The equipotential line E3 upon the application of a voltage to the respective segment electrode areas 5c.sub.1, 5c.sub.2 and 5c.sub.3 to allow a flow of ion current though the openings 6.sub.11, 6.sub.21 and 6.sub.31, respectively, is as indicated by dotted lines in FIG. 11. In this case, the equipotential line E3 is regularly undulated with a convex lens-like wave created over each of the openings 6.sub.11, 6.sub.21 and 6.sub.31 and the ion current produces no action of displacement in any particular directions throughout a zone of the respective segment electrode areas 5c.sub.1, 5c.sub.2 and 5c.sub.3. As a result, ion current maximally trappable in the opening 6.sub.21 is more broadly directed there as indicated by the dotted arrows in FIG. 11 than the case where it is suppressed by the adjacent segment electrode areas 5c.sub.1 and 5c.sub.3 due to the suppression potential involved.
Now let it be assumed that the segment electrode areas 5c.sub.1, 5c.sub.2 and 5c.sub.3 in the matrix electrode 5c are arranged with their openings 6, . . . sequentially provided in a main scanning direction as shown in FIG. 10A and the segment electrode areas 5c.sub.1, 5c.sub.2, 5c.sub.3 . . . in the electrode 5c are sequentially selected to allow ion current to be trapped in the corresponding openings. In this case, only a narrower ion current is trapped in the opening at all times as indicated by the solid arrows in FIG. 11.
In the case where the matrix electrode 5e is such that the openings 6.sub.11, 6.sub.12, . . . ; 6.sub.21 , 6.sub.22, . . . are sequentially provided in a sub-scanning direction and an oblique direction as shown in FIG. 10B, an image signal voltage is simultaneously applied to the segment electrode areas 5c.sub.1, 5c.sub.2, 5c.sub.3 in the electrode 5c. In the case where, relative to only one opening, the segment electrode area is turned ON, the ion current is less flowed through the corresponding opening. In the case where the image signal voltage is simultaneously applied to a plurality of adjacent openings, more ion current flows through each opening.

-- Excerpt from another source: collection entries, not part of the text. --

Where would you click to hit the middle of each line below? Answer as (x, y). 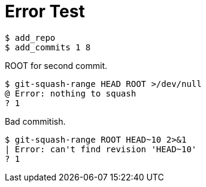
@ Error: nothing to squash (71, 93)
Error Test (45, 11)
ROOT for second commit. (56, 65)
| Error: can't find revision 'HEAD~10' (101, 149)
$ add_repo (30, 37)
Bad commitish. (35, 121)
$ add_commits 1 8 (48, 47)

Such an ion current control head is usually employed as a print head for printers. Depending upon the operation state in which the ion current is not properly directed, a high-speed printing head requiring more ion current cannot be realized or the printing concentration of the printer is lowered at an isolated dot type printing, such as a one-dot- or two-dot-at-a-time printing.